[Data extracted from a collection]
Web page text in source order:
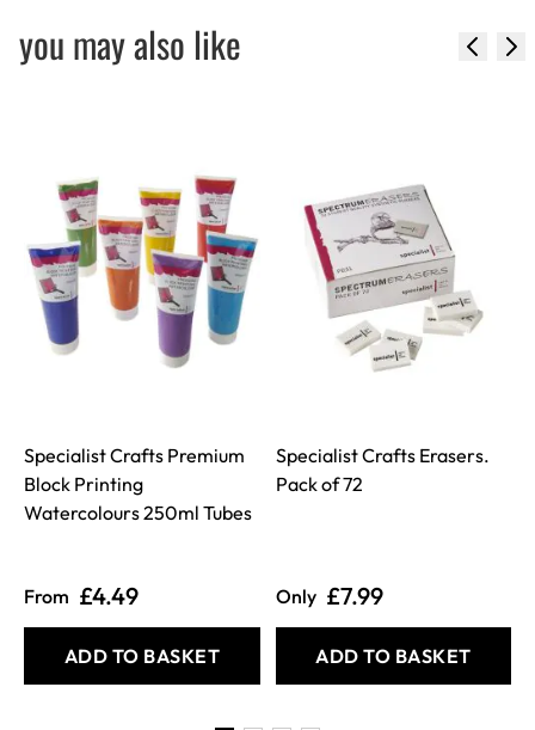
you may also like
Specialist Crafts Premium
Block Printing
Watercolours 250ml Tubes
From £4.49
ADD TO BASKET
Specialist Crafts Erasers.
Pack of 72
Only £7.99
ADD TO BASKET
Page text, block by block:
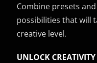
Combine presets
possibilities that will
creative level.
UNLOCK
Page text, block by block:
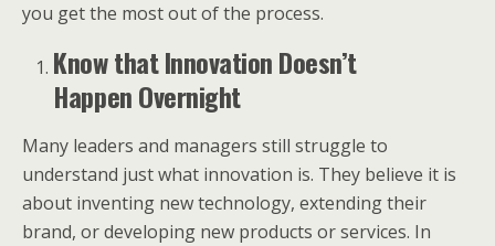
you get the most out of the process.
Know that Innovation Doesn’t
Happen Overnight
Many leaders and managers still struggle to
understand just what innovation is. They believe it is
about inventing new technology, extending their
brand, or developing new products or services. In
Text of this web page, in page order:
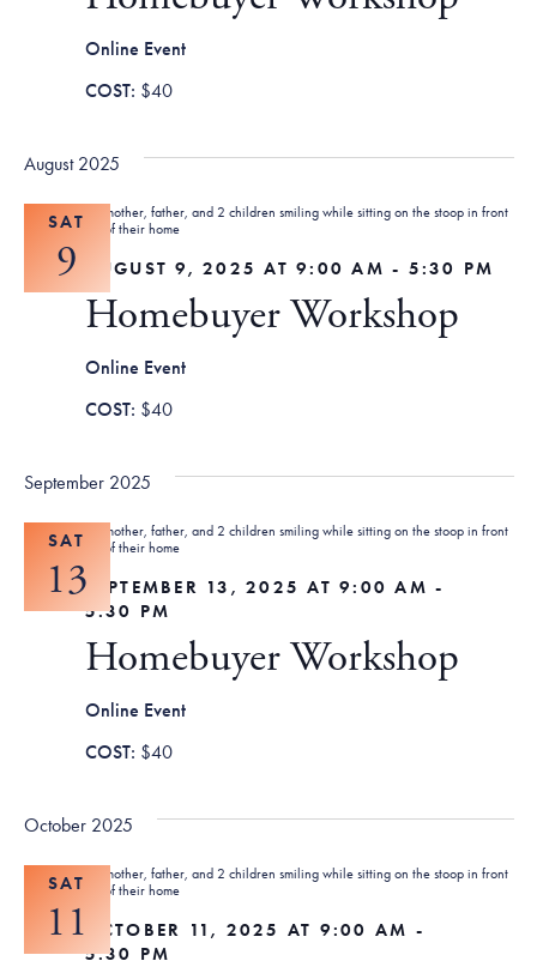
Blog
Newsroom
Contact Us
Community Resources
Homebuyer Workshops & Counseling
Advocate
Voter Information
Attend a Workshop or Event
Online Event
$40
August 2025
SAT
9
Homebuyer Workshop
AUGUST 9, 2025 AT 9:00 AM - 5:30 PM
Online Event
$40
September 2025
SAT
13
Homebuyer Workshop
SEPTEMBER 13, 2025 AT 9:00 AM -
5:30 PM
Online Event
$40
October 2025
SAT
11 OCTOBER 11, 2025 AT 9:00 AM -
5:30 PM
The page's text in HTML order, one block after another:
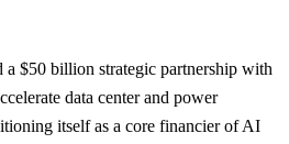
$50 billion strategic partnership with
data center and power
itself as a core financier of AI

#### Exercise brief
Type the lines above out again exactly as they appear, skipping every picture.

#### Written response
Web page text in source order:
you may also like
Specialist Crafts Premium
Block Printing
Watercolours 250ml Tubes
From £4.49
ADD TO BASKET
Specialist Crafts Erasers.
Pack of 72
Only £7.99
ADD TO BASKET
Page text, block by block:
Combine presets
possibilities that will
creative level.
UNLOCK
Page text, block by block:
you get the most out of the process.
Know that Innovation Doesn’t
Happen Overnight
Many leaders and managers still struggle to
understand just what innovation is. They believe it is
about inventing new technology, extending their
brand, or developing new products or services. In
Text of this web page, in page order:
Blog
Newsroom
Contact Us
Community Resources
Homebuyer Workshops & Counseling
Advocate
Voter Information
Attend a Workshop or Event
Online Event
$40
August 2025
SAT
9
Homebuyer Workshop
AUGUST 9, 2025 AT 9:00 AM - 5:30 PM
Online Event
$40
September 2025
SAT
13
Homebuyer Workshop
SEPTEMBER 13, 2025 AT 9:00 AM -
5:30 PM
Online Event
$40
October 2025
SAT
11 OCTOBER 11, 2025 AT 9:00 AM -
5:30 PM
The page's text in HTML order, one block after another:
$50 billion strategic partnership with
data center and power
itself as a core financier of AI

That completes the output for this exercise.